Kelly O'Hair's Weblog (blogs.sun.com)
Thursday Oct 08, 2009
Teamware/SCCS history conversion to Mercurial
Teamware/SCCS history conversion to Mercurial
Originally posted back in December 2007, I've added some new references and some possible strategies, at the end.
Silver Falls, Oregon. No, it doesn't use Mercurial, yet.
Just a few notes on converting source file change history from Teamware/SCCS to Mercurial. These are just notes because in the JDK area and in any Teamware JDK workspaces being converted, we don't plan on converting the old source change history into Mercurial. The major reason why we aren't is a legal issue, and you can imagine what the legal issues are with regards to non-open sources that become open. I won't get into that. But there are some technical issues too, which I will try and cover in case someone decides to attempt such a conversion.
Why convert the revision history?
The complete source history is an extremely valuable asset, being able to know when and who made a change years ago is often essential to understanding a problem in a product. Initially we wanted to preserve this source change history and assumed it wasn't a difficult job. Most engineers have been upset that our current plans don't include this history conversion, but read on if you are curious as to the problems encountered.
The Basic Idea
The basic idea in doing an 'ideal' source history conversion would be to create a Mercurial changeset for each Teamware putback. That means you need to identify the putback event, the specific SCCS revisions of the files, and any file renames or deletes. And each changeset is built upon the previous changeset, so the ordering of the changesets is critical here.
Sounds simple right? Well, read on, it's not so simple.
The Problems
History Files: You need to understand how the Teamware history file works. The Codemgr_wsdata/history file in a workspace does not propagate, so the specifics on a putback won't percolate around your tree of workspaces. This means that each workspace has a history of the Teamware events that happened to it, but not the details of anything that happened to the other workspaces. So to get accurate Teamware history you need the entire tree of integration workspaces (any workspaces that might be the target of a putback) and all that ever existed, then you'd need to fold all the events in these history files together in the proper time order. So the more complicated the Teamware workspace integration tree, the more difficult this task becomes. The JDK workspaces (there are many different workspaces) each have 6-20 different integration workspace instances, and some of these workspaces go back quite a few years, so we are talking some major source change history here.

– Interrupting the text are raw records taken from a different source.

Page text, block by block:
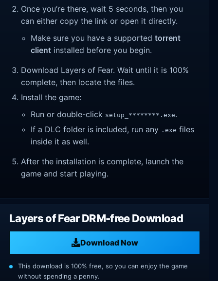
Once you’re there, wait 5 seconds, then you
can either copy the link or open it directly.
Make sure you have a supportedtorrent
client installed before you begin.
Download Layers of Fear. Wait until it is 100%
complete, then locate the files.
Install the game:
Run or double-click setup_********.exe.
If a DLC folder is included, run any .exe files
inside it as well.
After the installation is complete, launch the
game and start playing.
Layers of Fear DRM-free Download
Download Now
This download is 100% free, so you can enjoy the game
without spending a penny.
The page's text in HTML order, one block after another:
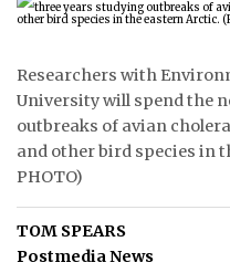
TAISSUMANI
ᐃᓄᒃᑎᑐᑦ
SEARCH
ARCHIVE
ABOUT
Researchers with
University will spend the
outbreaks of avian
and other bird species in
PHOTO)
TOM SPEARS
Postmedia News

SCCS file revision numbers: The details in the Teamware history will just list the files involved in a putback or bringover, not the specific SCCS Rev numbers for the files. So matching up the specific SCCS Revs on files to the specific putback event that putback these SCCS revisions is not trivial. (I think there may have been an option in Teamware to record the SCCS revision numbers in the workspace history file, but it is off by default, which is shame). So to create a nice neat Mercurial changeset means you need to somehow match up the filelists and timestamps of the putbacks with the individual SCCS revision numbers of source files. Unfortunately, the SCCS files record a time but no timezone, so if anyone decides to do this kind of history conversion will need to have lots of fuzzy timestamp logic to match up the right SCCS revisions with the putbacks. The username is included in the Teamware history file and the SCCS revisions, so that may also help, except that often an integrator of changes isn't the same person that did the SCCS revision.
SCCS Revision Tree: The SCCS revision tree for each file can be fairly complex graph, depending on how many file merges happened to the file. You might be able to just use the top level SCCS revision number, but information in the SCCS comments of the other revisions will contain important information to preserve.

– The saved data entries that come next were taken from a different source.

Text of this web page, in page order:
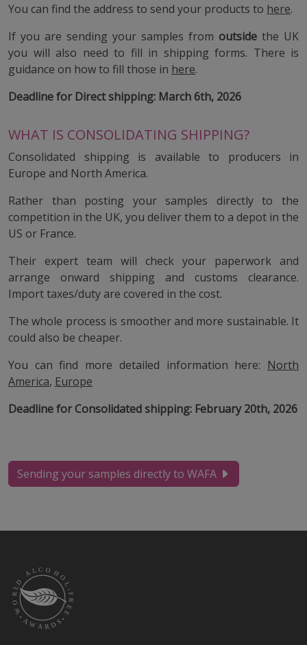
You can find the address to send your products to here.
If you are sending your samples from outside the UK
you will also need to fill in shipping forms. There is
guidance on how to fill those in here.
Deadline for Direct shipping: March 6th, 2026
WHAT IS CONSOLIDATING SHIPPING?
Consolidated shipping is available to producers in
Europe and North America.
Rather than posting your samples directly to the
competition in the UK, you deliver them to a depot in the
US or France.
Their expert team will check your paperwork and
arrange onward shipping and customs clearance.
Import taxes/duty are covered in the cost.
The whole process is smoother and more sustainable. It
could also be cheaper.
You can find more detailed information here: North
America, Europe
Deadline for Consolidated shipping: February 20th, 2026
Sending your samples directly to WAFA

Deleted files: Teamware deletes files by moving them from where they are to a top level deleted_files directory. So they don't really get deleted, just renamed. However, a common practice with many teams is to purge the deleted_files directory once a product reaches a major milestone. So some of the files may actually be permanently gone, and this needs to be taken into consideration. At some point, you can't recreate the complete source tree if this has happened.
Empty comments: Empty SCCS revision comments, and empty putback comments would also create problems if you planned on using these comments or cookies of information in these comments to connect up the files to the putback events (e.g. bug id numbers or change request numbers). So more specific SCCS revision comments and more specific putback comments might make this job easier.
Approaches
We considered multiple approaches to doing a source revision history conversion. You could come at it from the putback events, using the history files to identify 'real' changesets, and hope any deleted files are still around. What you'd use as Revision 1 of the files might be a little tricky. Or you could try and just look at the SCCS revisions, and figure out via timestamps, usernames, and perhaps SCCS comments, which files were changed as a group. Or a combination of both. Or you could try to come at if from a time perspective, e.g. all the changes to get you from April 1, 2004 to May 1, 2004.
The simple approach of one changeset per SCCS revision isn't really that simple because Mercurial changesets have an order to them. To do it right you'd need to view the Teamware workspace as a large graph of file nodes, with small sub-graphs of SCCS revisions. Then pick a time T to start Revision 1 of the Mercurial sources, find all the file instances at time T, add these files as a changeset to Mercurial, then repeat that for T+1. Or perhaps T+N where N is selected based on sampling timestamps after T for a quiet time (to avoid picking a time that might split up file changes that happened in a group). Just some wild ideas.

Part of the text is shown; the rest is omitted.